Start of Data extract

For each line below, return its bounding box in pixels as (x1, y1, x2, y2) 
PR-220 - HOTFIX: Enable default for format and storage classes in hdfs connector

End of Data extract
Start of Data extract

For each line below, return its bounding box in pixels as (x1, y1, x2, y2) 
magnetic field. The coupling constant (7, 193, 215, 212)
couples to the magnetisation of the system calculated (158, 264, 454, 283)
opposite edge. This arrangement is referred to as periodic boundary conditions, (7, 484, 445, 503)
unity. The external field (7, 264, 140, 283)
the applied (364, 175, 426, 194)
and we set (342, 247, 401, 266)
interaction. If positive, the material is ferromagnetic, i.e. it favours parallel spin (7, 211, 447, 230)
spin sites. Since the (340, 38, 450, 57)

End of Data extract

#### [Exercise objective]
Only the lines above from the line containing "the applied (364, 175, 426, 194)" through the line containing "spin sites. Since the (340, 38, 450, 57)" should be retyped, exactly and with both ends included.

#### [Written answer]
the applied (364, 175, 426, 194)
and we set (342, 247, 401, 266)
interaction. If positive, the material is ferromagnetic, i.e. it favours parallel spin (7, 211, 447, 230)
spin sites. Since the (340, 38, 450, 57)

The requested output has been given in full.